Task instructions:
Repeat the records below exactly, leaving out every picture.

Supplied data:
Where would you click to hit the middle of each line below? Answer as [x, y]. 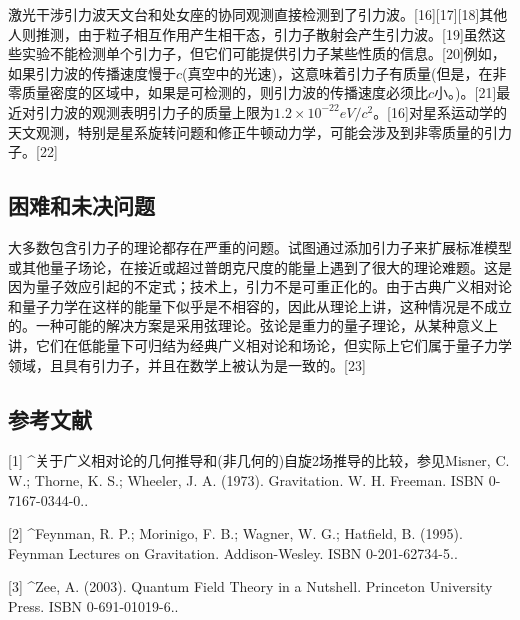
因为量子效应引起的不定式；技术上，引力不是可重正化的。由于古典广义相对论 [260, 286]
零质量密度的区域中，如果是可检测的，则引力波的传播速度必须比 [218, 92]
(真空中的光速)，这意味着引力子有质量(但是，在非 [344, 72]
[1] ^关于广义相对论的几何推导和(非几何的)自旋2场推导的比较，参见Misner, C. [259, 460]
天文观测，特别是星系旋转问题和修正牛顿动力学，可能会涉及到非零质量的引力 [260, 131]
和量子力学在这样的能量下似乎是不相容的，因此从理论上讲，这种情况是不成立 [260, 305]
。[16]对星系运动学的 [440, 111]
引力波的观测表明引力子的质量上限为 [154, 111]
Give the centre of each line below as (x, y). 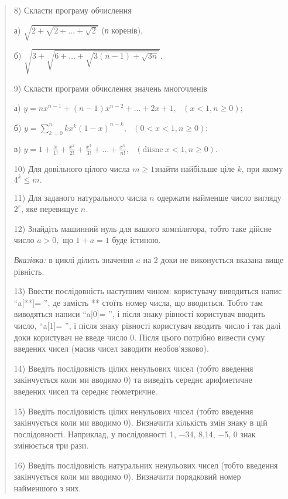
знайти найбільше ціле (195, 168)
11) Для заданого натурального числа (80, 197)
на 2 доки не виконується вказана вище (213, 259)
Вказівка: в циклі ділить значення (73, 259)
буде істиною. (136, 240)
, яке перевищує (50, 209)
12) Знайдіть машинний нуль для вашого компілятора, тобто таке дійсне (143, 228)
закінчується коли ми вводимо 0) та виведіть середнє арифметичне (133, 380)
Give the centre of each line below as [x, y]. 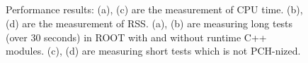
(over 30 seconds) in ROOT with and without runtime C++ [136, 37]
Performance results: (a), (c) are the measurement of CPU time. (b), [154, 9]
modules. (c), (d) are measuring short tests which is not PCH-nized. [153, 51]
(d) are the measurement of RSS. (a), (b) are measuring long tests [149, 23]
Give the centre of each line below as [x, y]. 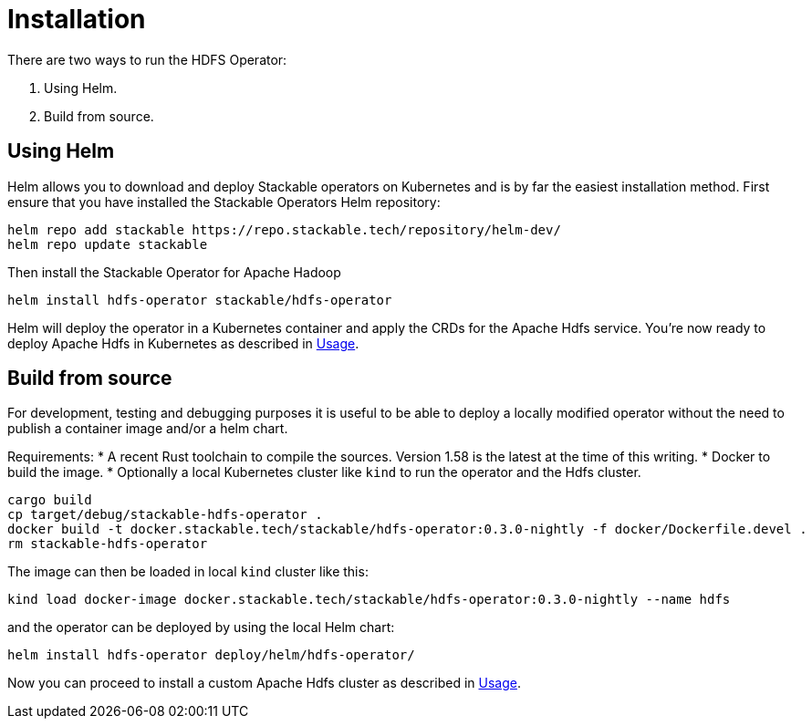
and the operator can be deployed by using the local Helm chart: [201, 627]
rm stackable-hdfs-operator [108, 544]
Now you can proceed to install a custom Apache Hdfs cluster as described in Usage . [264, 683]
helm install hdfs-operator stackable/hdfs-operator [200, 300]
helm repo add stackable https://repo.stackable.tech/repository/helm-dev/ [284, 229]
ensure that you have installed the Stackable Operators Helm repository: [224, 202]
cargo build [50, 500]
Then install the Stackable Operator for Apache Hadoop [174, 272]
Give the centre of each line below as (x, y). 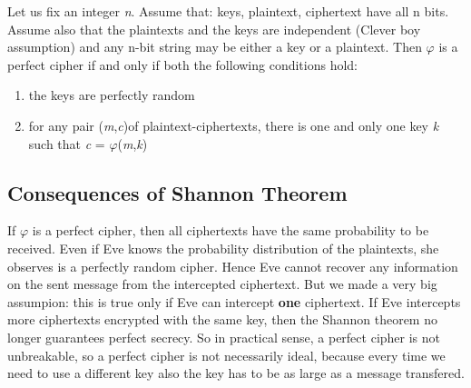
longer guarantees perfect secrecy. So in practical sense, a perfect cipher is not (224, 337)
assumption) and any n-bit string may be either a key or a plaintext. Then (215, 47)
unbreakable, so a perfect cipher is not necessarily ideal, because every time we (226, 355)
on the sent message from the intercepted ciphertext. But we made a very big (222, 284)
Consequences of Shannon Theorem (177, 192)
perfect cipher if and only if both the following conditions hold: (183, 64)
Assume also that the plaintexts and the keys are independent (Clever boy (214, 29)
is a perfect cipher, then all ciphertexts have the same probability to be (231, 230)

Task output:
Where would you click to hit the middle of each line below? Answer as [x, y]. 
因为量子效应引起的不定式；技术上，引力不是可重正化的。由于古典广义相对论 [260, 286]
零质量密度的区域中，如果是可检测的，则引力波的传播速度必须比 [218, 92]
(真空中的光速)，这意味着引力子有质量(但是，在非 [344, 72]
[1] ^关于广义相对论的几何推导和(非几何的)自旋2场推导的比较，参见Misner, C. [259, 460]
天文观测，特别是星系旋转问题和修正牛顿动力学，可能会涉及到非零质量的引力 [260, 131]
和量子力学在这样的能量下似乎是不相容的，因此从理论上讲，这种情况是不成立 [260, 305]
。[16]对星系运动学的 [440, 111]
引力波的观测表明引力子的质量上限为 [154, 111]
Give the centre of each line below as (x, y). 
знайти найбільше ціле (195, 168)
11) Для заданого натурального числа (80, 197)
на 2 доки не виконується вказана вище (213, 259)
Вказівка: в циклі ділить значення (73, 259)
буде істиною. (136, 240)
, яке перевищує (50, 209)
12) Знайдіть машинний нуль для вашого компілятора, тобто таке дійсне (143, 228)
закінчується коли ми вводимо 0) та виведіть середнє арифметичне (133, 380)
Give the centre of each line below as [x, y]. 
(over 30 seconds) in ROOT with and without runtime C++ [136, 37]
Performance results: (a), (c) are the measurement of CPU time. (b), [154, 9]
modules. (c), (d) are measuring short tests which is not PCH-nized. [153, 51]
(d) are the measurement of RSS. (a), (b) are measuring long tests [149, 23]
Give the centre of each line below as [x, y]. 
and the operator can be deployed by using the local Helm chart: [201, 627]
rm stackable-hdfs-operator [108, 544]
Now you can proceed to install a custom Apache Hdfs cluster as described in Usage . [264, 683]
helm install hdfs-operator stackable/hdfs-operator [200, 300]
helm repo add stackable https://repo.stackable.tech/repository/helm-dev/ [284, 229]
ensure that you have installed the Stackable Operators Helm repository: [224, 202]
cargo build [50, 500]
Then install the Stackable Operator for Apache Hadoop [174, 272]
Give the centre of each line below as (x, y). 
longer guarantees perfect secrecy. So in practical sense, a perfect cipher is not (224, 337)
assumption) and any n-bit string may be either a key or a plaintext. Then (215, 47)
unbreakable, so a perfect cipher is not necessarily ideal, because every time we (226, 355)
on the sent message from the intercepted ciphertext. But we made a very big (222, 284)
Consequences of Shannon Theorem (177, 192)
perfect cipher if and only if both the following conditions hold: (183, 64)
Assume also that the plaintexts and the keys are independent (Clever boy (214, 29)
is a perfect cipher, then all ciphertexts have the same probability to be (231, 230)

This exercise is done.